• [To do]
Below is a listing; print exactly its lines from the one containing "Install dependencies using" down to the one containing "immediately removed from the board. [81, 514]", both inclusive, with every picture left out.

☆ ☆ ☆ ☆ ☆

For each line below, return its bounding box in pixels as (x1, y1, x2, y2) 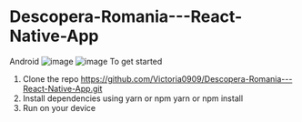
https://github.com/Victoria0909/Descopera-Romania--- (80, 73, 293, 84)
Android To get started (9, 56, 163, 66)
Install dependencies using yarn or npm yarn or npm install (22, 93, 244, 104)
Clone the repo (22, 73, 79, 84)
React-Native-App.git (22, 83, 103, 94)
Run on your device (22, 102, 96, 113)
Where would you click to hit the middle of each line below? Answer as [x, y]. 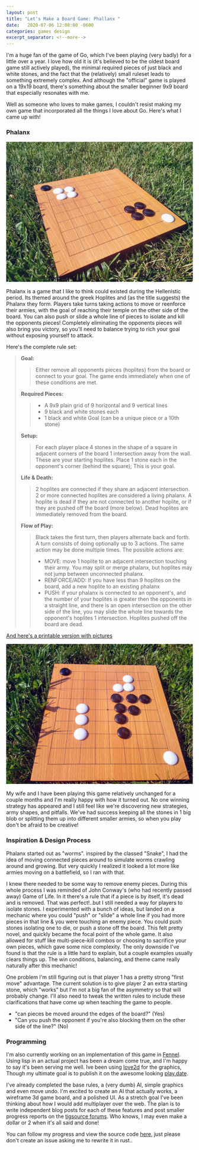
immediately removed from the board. [81, 514]
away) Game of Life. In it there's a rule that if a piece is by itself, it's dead [95, 896]
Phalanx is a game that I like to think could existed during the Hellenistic [94, 291]
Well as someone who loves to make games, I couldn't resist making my [94, 104]
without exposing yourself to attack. [50, 335]
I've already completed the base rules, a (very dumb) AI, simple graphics [95, 1085]
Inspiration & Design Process [49, 840]
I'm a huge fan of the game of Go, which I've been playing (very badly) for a [99, 55]
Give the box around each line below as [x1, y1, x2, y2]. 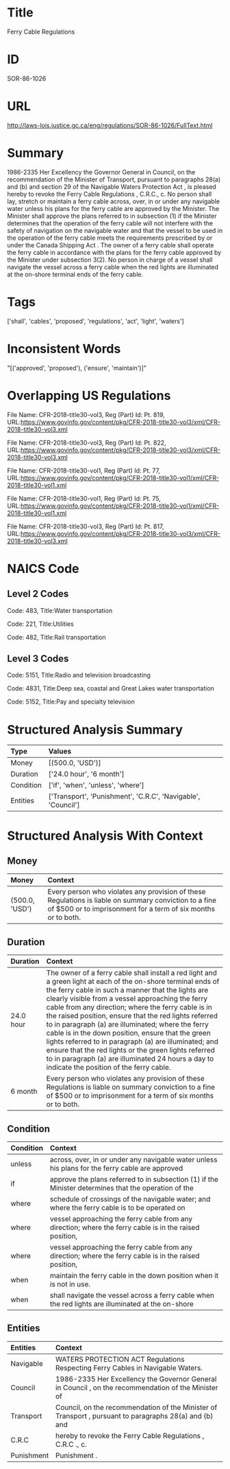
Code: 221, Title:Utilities [7, 620, 74, 628]
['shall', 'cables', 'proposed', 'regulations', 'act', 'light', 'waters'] [7, 317, 185, 325]
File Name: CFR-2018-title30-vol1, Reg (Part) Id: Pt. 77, [7, 466, 161, 475]
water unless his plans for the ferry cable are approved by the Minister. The [7, 204, 220, 212]
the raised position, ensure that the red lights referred [46, 1011, 218, 1021]
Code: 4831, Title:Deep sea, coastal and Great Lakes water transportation [7, 684, 214, 693]
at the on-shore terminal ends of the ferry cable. [7, 270, 144, 278]
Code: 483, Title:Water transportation [7, 606, 113, 614]
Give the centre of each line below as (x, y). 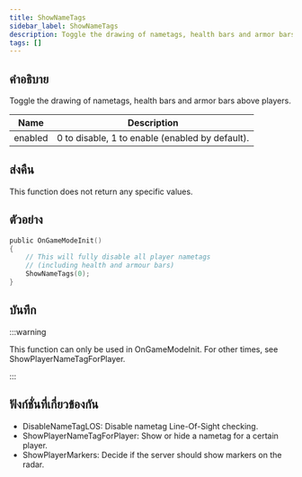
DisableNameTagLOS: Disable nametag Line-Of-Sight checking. (140, 426)
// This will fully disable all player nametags (118, 257)
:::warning (28, 331)
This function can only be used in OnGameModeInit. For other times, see (144, 349)
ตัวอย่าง (26, 220)
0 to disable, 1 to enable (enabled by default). (153, 138)
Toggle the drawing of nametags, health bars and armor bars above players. (151, 101)
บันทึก (23, 310)
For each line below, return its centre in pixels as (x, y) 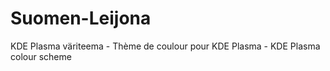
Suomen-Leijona (81, 18)
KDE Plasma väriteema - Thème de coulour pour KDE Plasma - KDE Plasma (165, 46)
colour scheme (41, 56)
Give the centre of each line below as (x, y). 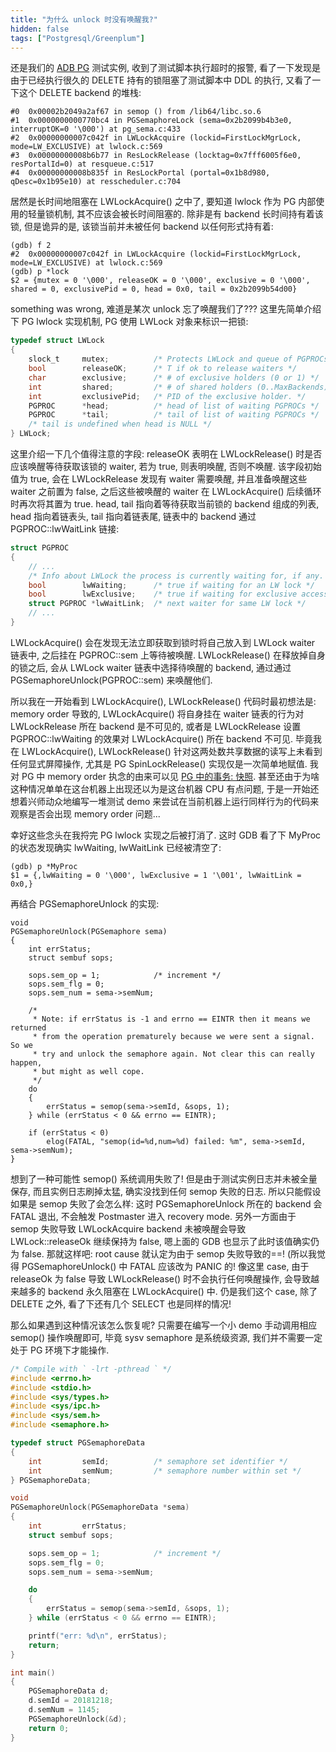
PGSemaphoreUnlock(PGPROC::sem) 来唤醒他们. (111, 680)
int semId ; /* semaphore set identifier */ (158, 1461)
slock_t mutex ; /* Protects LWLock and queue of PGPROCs (178, 359)
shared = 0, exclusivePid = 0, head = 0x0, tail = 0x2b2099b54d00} (154, 289)
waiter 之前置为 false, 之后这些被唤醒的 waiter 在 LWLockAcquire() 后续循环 (166, 491)
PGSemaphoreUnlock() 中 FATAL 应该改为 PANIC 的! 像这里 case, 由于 (165, 1266)
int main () (33, 1672)
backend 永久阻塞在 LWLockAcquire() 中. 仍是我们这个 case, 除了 (182, 1291)
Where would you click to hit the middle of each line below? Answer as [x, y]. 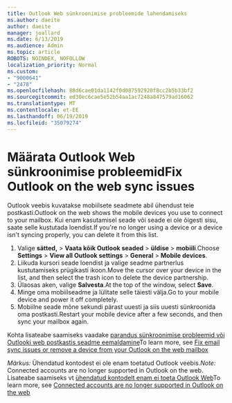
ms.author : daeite [34, 20]
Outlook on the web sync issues [101, 186]
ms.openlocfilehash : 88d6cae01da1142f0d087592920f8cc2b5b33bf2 [100, 91]
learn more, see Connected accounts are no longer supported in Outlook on [115, 385]
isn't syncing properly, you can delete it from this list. [83, 235]
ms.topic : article [34, 53]
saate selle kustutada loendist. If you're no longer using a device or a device [115, 227]
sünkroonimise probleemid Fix [95, 172]
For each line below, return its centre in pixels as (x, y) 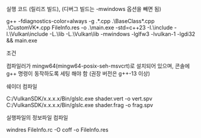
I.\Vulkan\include (27, 34)
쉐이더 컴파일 (22, 86)
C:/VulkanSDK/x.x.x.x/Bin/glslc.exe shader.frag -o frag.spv (80, 105)
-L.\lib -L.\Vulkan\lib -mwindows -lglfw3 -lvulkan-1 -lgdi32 (122, 34)
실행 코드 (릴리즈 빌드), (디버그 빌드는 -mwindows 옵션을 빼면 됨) (84, 9)
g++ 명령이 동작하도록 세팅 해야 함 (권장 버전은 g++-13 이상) (78, 74)
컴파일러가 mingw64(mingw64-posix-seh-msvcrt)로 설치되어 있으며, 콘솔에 (98, 66)
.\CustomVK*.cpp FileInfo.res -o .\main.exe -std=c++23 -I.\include (90, 27)
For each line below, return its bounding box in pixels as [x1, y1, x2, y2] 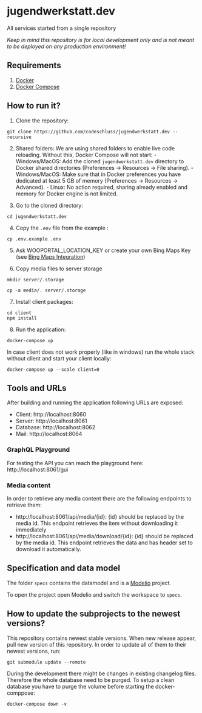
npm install [7, 315, 37, 321]
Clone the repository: [15, 117, 69, 124]
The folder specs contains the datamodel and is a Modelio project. [7, 579, 172, 586]
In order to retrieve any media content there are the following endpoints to [7, 494, 192, 502]
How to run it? [7, 100, 61, 111]
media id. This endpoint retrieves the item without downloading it [15, 519, 178, 527]
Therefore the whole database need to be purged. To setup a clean [7, 676, 175, 683]
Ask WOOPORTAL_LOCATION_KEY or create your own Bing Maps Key [15, 247, 191, 254]
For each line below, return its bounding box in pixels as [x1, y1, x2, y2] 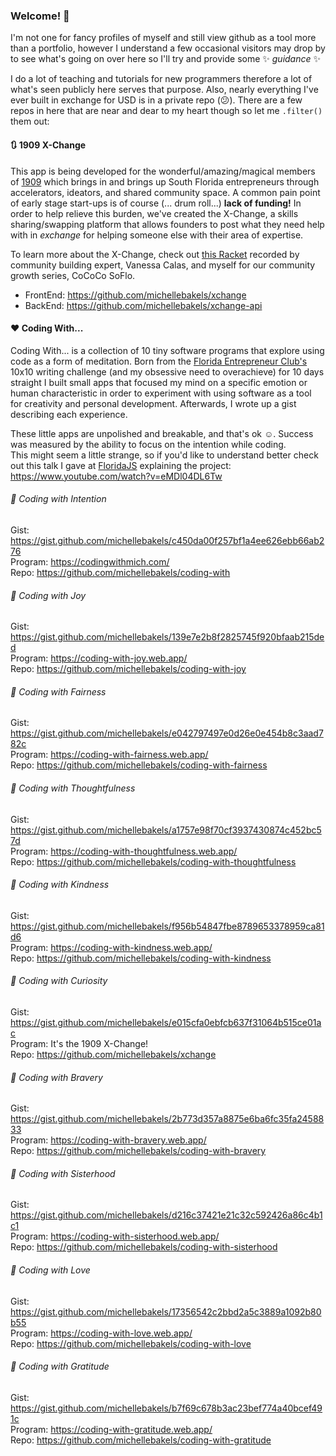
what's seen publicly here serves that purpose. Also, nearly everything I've [10, 84, 319, 96]
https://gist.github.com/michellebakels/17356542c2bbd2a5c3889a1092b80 [10, 1305, 322, 1318]
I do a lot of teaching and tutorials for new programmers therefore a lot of [10, 73, 313, 85]
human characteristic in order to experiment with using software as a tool [10, 387, 312, 399]
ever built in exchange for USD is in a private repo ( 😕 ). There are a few [10, 94, 303, 106]
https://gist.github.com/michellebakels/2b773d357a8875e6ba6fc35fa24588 [10, 1113, 325, 1125]
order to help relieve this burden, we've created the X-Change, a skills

☆ ☆ ☆ ☆ ☆

• [Answer]
Install dependencies using yarn or npm yarn or npm install (22, 93, 244, 104)
Clone the repo (22, 73, 79, 84)
React-Native-App.git (22, 83, 103, 94)
Run on your device (22, 102, 96, 113)
Where would you click to hit the middle of each line below? Answer as [x, y]. 
immediately removed from the board. [81, 514]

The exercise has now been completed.